Miba AG: Mitterbauer Beteiligungs-Aktiengesellschaft declares conditional increase of squeeze-out price

Squeeze-out and delisting unanimously approved

The majority shareholder of Miba AG, Mitterbauer Beteiligungs-Aktiengesellschaft (MBAG) in today’s shareholder meeting which was to decide on the squeeze-out and delisting of Miba AG, requested the conditional increase of the cash consideration from EUR 540 per share to EUR 565 per share.

This increase will only become effective upon the three conditions that

1. no objection against the shareholders‘ resolution is put on record during the shareholder meeting,

2. no lawsuit for the contestation or rescission of the shareholders’ resolution is filed and

3. no application for a re-assessment of the cash consideration in accordance with § 6 of the Austrian Squeeze-out Act is made.

This proposal followed an increase of the price offered by MBAG to the preferred shareholders of Miba AG to EUR 565 per share on 18 September 2015 in the concurrent voluntary takeover offer.

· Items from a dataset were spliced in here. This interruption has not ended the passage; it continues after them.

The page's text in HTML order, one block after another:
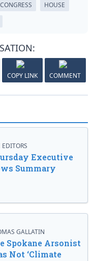
CONGRESS
HOUSE
COPY LINK COMMENT
EDITORS
Executive
Summary
GALLATIN
Spokane Arsonist
Not ‘Climate
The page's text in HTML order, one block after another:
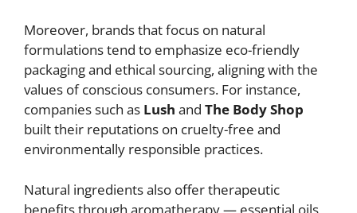
Moreover, brands that focus on natural
formulations tend to emphasize eco-friendly
packaging and ethical sourcing, aligning with the
values of conscious consumers. For instance,
companies such as Lush and The Body Shop
built their reputations on cruelty-free and
environmentally responsible practices.
Natural ingredients also offer therapeutic
benefits through aromatherapy — essential oils
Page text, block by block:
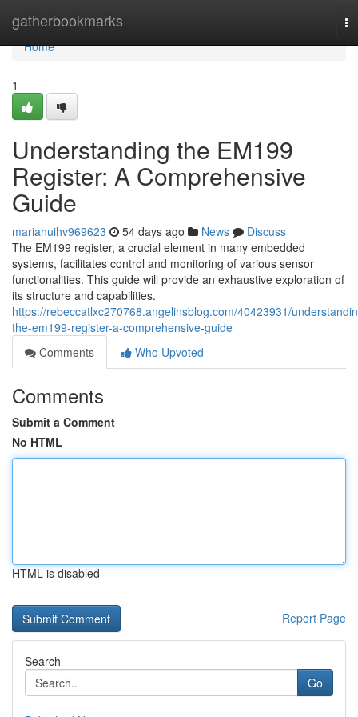
gatherbookmarks
Home
Home
1
Understanding the EM199
Register: A Comprehensive
Guide
mariahuihv969623 54 days ago News
Discuss
The EM199 register, a crucial element in many embedded
systems, facilitates control and monitoring of various sensor
functionalities. This guide will provide an exhaustive exploration of
its structure and capabilities.
https://rebeccatlxc270768.angelinsblog.com/40423931/
the-em199-register-a-comprehensive-guide
Comments
Who Upvoted
Comments
Submit a Comment
No HTML
HTML is disabled
Report Page
Search
Go
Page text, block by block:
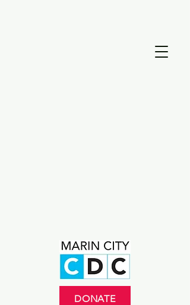
DONATE
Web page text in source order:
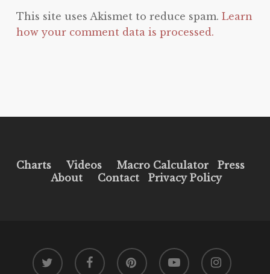
This site uses Akismet to reduce spam. Learn
how your comment data is processed.
Charts Videos Macro Calculator
Press
About
Contact Privacy Policy
twitter facebook pinterest youtube instagram
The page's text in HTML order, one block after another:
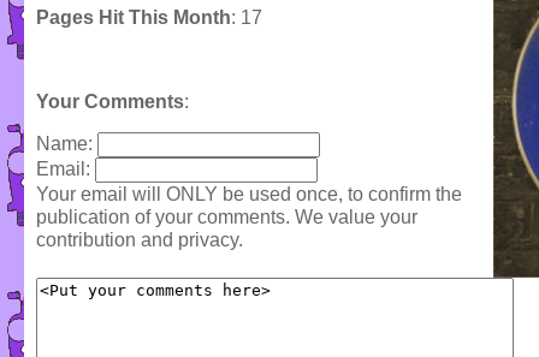
Pages Hit This Month: 17
Your Comments:
Name:
Email:
Your email will ONLY be used once, to confirm the
publication of your comments. We value your
contribution and privacy.
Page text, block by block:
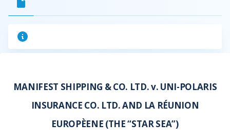
MANIFEST SHIPPING & CO. LTD. v. UNI-POLARIS
INSURANCE CO. LTD. AND LA RÉUNION
EUROPÈENE (THE “STAR SEA”)
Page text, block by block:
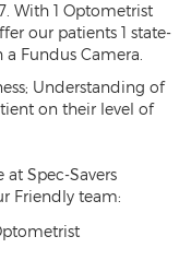
With 1 Optometrist
our patients 1 state-
Fundus Camera.
Understanding of
on their level of
Spec-Savers
Friendly team:
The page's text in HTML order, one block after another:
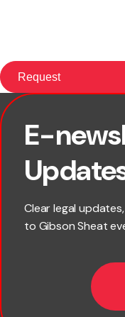
E-
Clear legal
to Gibson Sheat
First name
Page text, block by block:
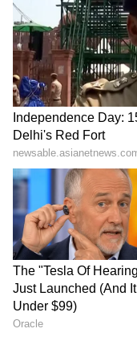
6
Image Credit : Getty
Type-C
It seems
D' will appear
major reason is
which has
charging
standard is
means its speed
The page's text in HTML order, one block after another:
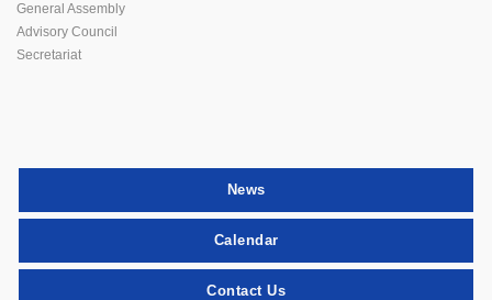
General Assembly
Advisory Council
Secretariat
News
Calendar
Contact Us
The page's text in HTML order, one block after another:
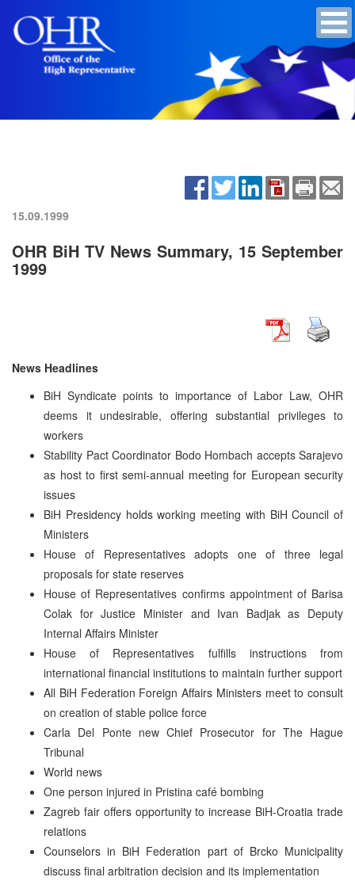
15.09.1999
OHR BiH TV News Summary, 15 September
1999
News Headlines
BiH Syndicate points to importance of Labor Law, OHR
deems it undesirable, offering substantial privileges to
workers
Stability Pact Coordinator Bodo Hombach accepts Sarajevo
as host to first semi-annual meeting for European security
issues
BiH Presidency holds working meeting with BiH Council of
Ministers
House of Representatives adopts one of three legal
proposals for state reserves
House of Representatives confirms appointment of Barisa
Colak for Justice Minister and Ivan Badjak as Deputy
Internal Affairs Minister
House of Representatives fulfills instructions from
international financial institutions to maintain further support
All BiH Federation Foreign Affairs Ministers meet to consult
on creation of stable police force
Carla Del Ponte new Chief Prosecutor for The Hague
Tribunal
World news
One person injured in Pristina café bombing
Zagreb fair offers opportunity to increase BiH-Croatia trade
relations
Counselors in BiH Federation part of Brcko Municipality
discuss final arbitration decision and its implementation
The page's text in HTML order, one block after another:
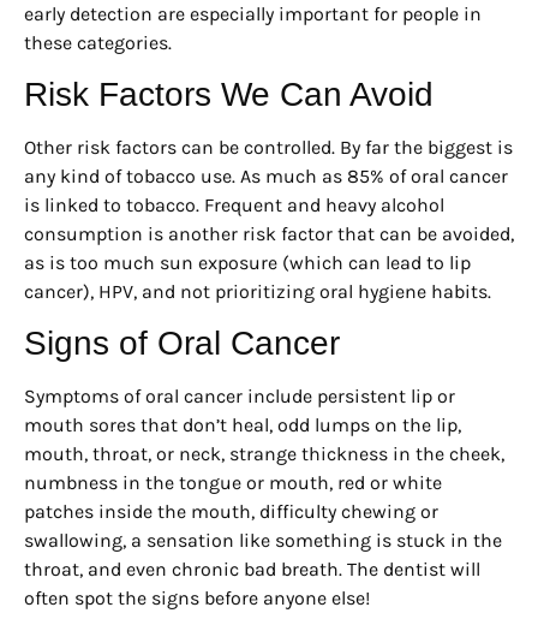
early detection are especially important for people in
these categories.
Risk Factors We Can Avoid
Other risk factors can be controlled. By far the biggest is
any kind of tobacco use. As much as 85% of oral cancer
is linked to tobacco. Frequent and heavy alcohol
consumption is another risk factor that can be avoided,
as is too much sun exposure (which can lead to lip
cancer), HPV, and not prioritizing oral hygiene habits.
Signs of Oral Cancer
Symptoms of oral cancer include persistent lip or
mouth sores that don’t heal, odd lumps on the lip,
mouth, throat, or neck, strange thickness in the cheek,
numbness in the tongue or mouth, red or white
patches inside the mouth, difficulty chewing or
swallowing, a sensation like something is stuck in the
throat, and even chronic bad breath. The dentist will
often spot the signs before anyone else!
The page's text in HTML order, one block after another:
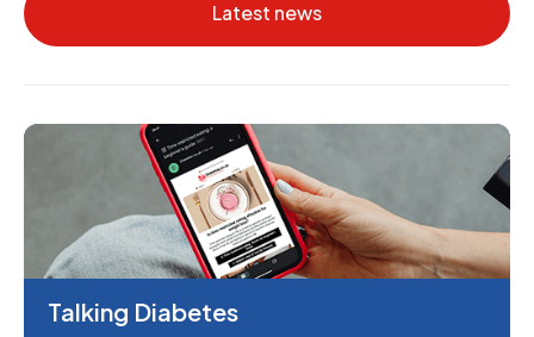
Latest news
Talking Diabetes
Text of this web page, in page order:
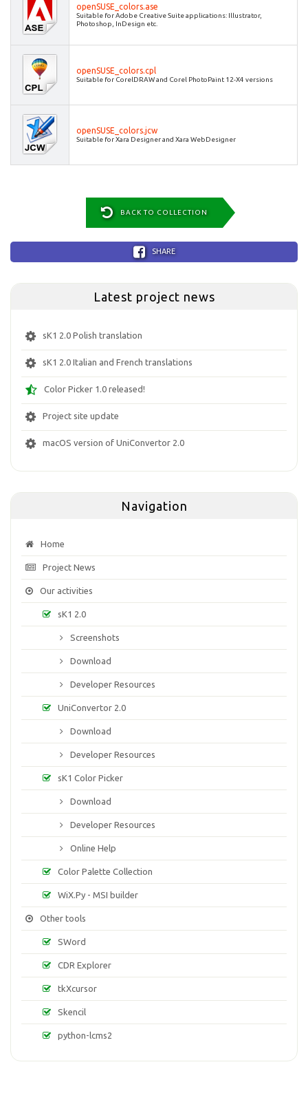
openSUSE_colors.ase
Suitable for Adobe Creative Suite applications: Illustrator,
Photoshop, InDesign etc.
openSUSE_colors.cpl
Suitable for CorelDRAW and Corel PhotoPaint 12-X4 versions
openSUSE_colors.jcw
Suitable for Xara Designer and Xara WebDesigner
BACK TO COLLECTION
SHARE
Latest project news
sK1 2.0 Polish translation
sK1 2.0 Italian and French translations
Color Picker 1.0 released!
Project site update
macOS version of UniConvertor 2.0
Navigation
Home
Project News
Our activities
sK1 2.0
Screenshots
Download
Developer Resources
UniConvertor 2.0
Download
Developer Resources
sK1 Color Picker
Download
Developer Resources
Online Help
Color Palette Collection
WiX.Py - MSI builder
Other tools
SWord
CDR Explorer
tkXcursor
Skencil
python-lcms2

MBAG justified today’s conditional rise in the squeeze-out price with saving legal and consulting costs as well as time required for the related review process in the interests of all shareholders. These savings can be passed on to all remaining free float shareholders in the form of a conditionally increased cash settlement if this cash compensation is not subject to a lengthy and costly re-assessment process.

The re-assessment of the cash consideration can be applied for until one month after the publication of the registration of the squeeze-out with the commercial register. Accordingly, only in the beginning of January

2016 it will be clear whether the conditions are met and whether the increase of the cash consideration has become effective.

The Extraordinary General Meeting has now unanimously approved this resolution and the resolution on the squeeze out. Accordingly, the listing of Miba AG will be terminated in the course of the fourth quarter of 2015.

Irrespective of the squeeze-out now decided, the deadline to accept the MBAG’s concurrent voluntary takeover offer at EUR 565 per share will end on 26 November 2015.